Squat Thrust Squat Jump | You do a squat thrust then a squat jump, alternating between the two. Hold the dumbbells at shoulder height, feet about hip’s width apart and squat down, keeping your lower abdomen held in and sliding your bum and hips back and down. Once you reach your lowest squat, power up, driving your hips forward and engaging the glutes as you straighten your legs to stand. As you do so, press the dumbbells overhead into a shoulder press. Sink back down into your low squat. Next time you power up, keep the dumbbells at shoulder height as you jump up, landing softly back down into your squat position. Go right into your thrust, continuing to alternate between the two.

Spiderman Climbers | Start in a plank-lunge position with the right foot planted on the floor on the outside of the right hand. Jump both feet up, momentarily shifting all your weight into the hands, and land back in a plank with the left foot outside the left hand. Continue alternating back and forth. Beginners: instead of jumping, step your right foot up towards the right hand, step it back to plank, then repeat on the left.
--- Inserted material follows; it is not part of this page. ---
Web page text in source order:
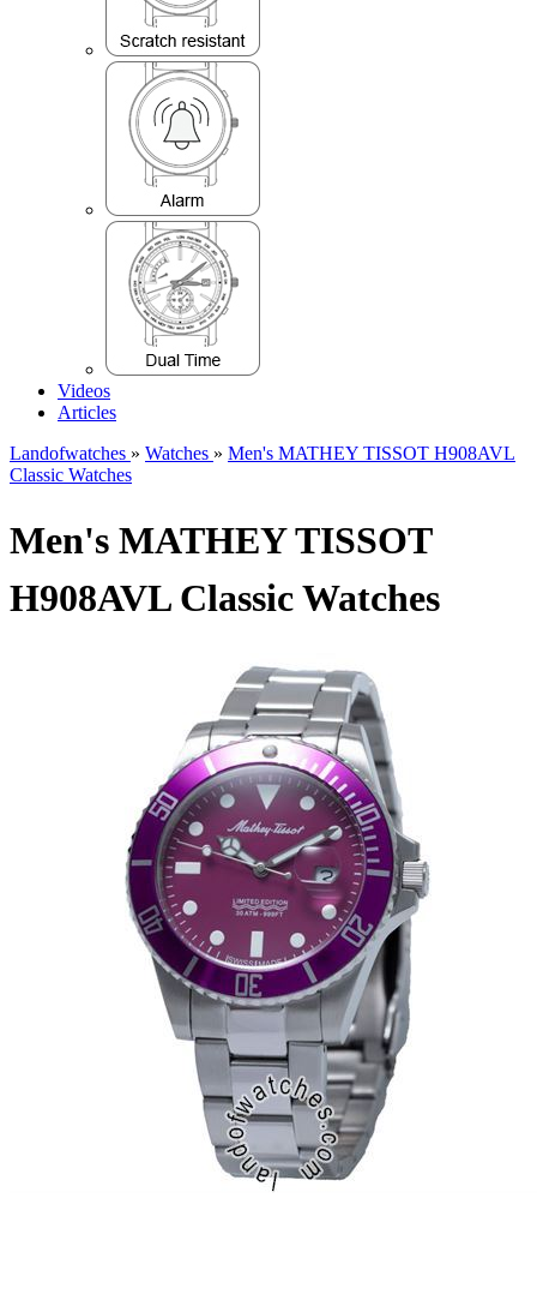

Push Up Burpees | Start standing, feet about shoulder-width apart. Squat down, bringing your hands to the ground by your feet and jump both feet back into a plank position. Do a push up. Quickly jump your feet back up by your hands and shift the weight into your feet, bring torso upright into a low squat position. From here, jump up, arms overhead. Land softly on your feet, sinking right back down into a squat and starting from the top.

Jump Lunges to Knee Up | You’ll do three jump lunges then a knee raise. Make sure you do three—the odd number will ensure you’re alternating sides for the knee raise. Start in a split-stance lunge: right foot in front, ball of left foot planted on the floor behind you. Both knees should be bent to 90 degrees, front knee aligned over ankle, back knee hovering just a couple inches off the floor. From here, push off your feet to jump up in the air, switching feet in mid-air and landing back in a lunge with left foot forward and right foot planted behind. That’s one. After you’ve done three, stand up on your front foot, bringing your back knee up into your chest, engaging your abs. Lower the knee, stepping right back into a lunge position. Start your three jump lunges.

Football Drill (Hot Feet to Hit the Floor) | Start with hot feet: You essentially run in place as fast as you can while in a wide-leg squat position. With your feet a bit wider than hip-width apart, squat down. Staying low, you’ll quickly run your feet up and down, staying on the balls of your feet and barely picking them off the floor (an inch or two) so that you can maintain the speed. Every five or so seconds, hit the floor. Jump down into a sort of plank, lowing your chest to the floor. As soon as your chest touches the floor, push back up and explosively hop back to your feet, staying low in a squat position and going right back into hot feet.

WEARING | top, bra & leggings: Fabletics // sneakers: Nike (similar here)

Enjoy your day!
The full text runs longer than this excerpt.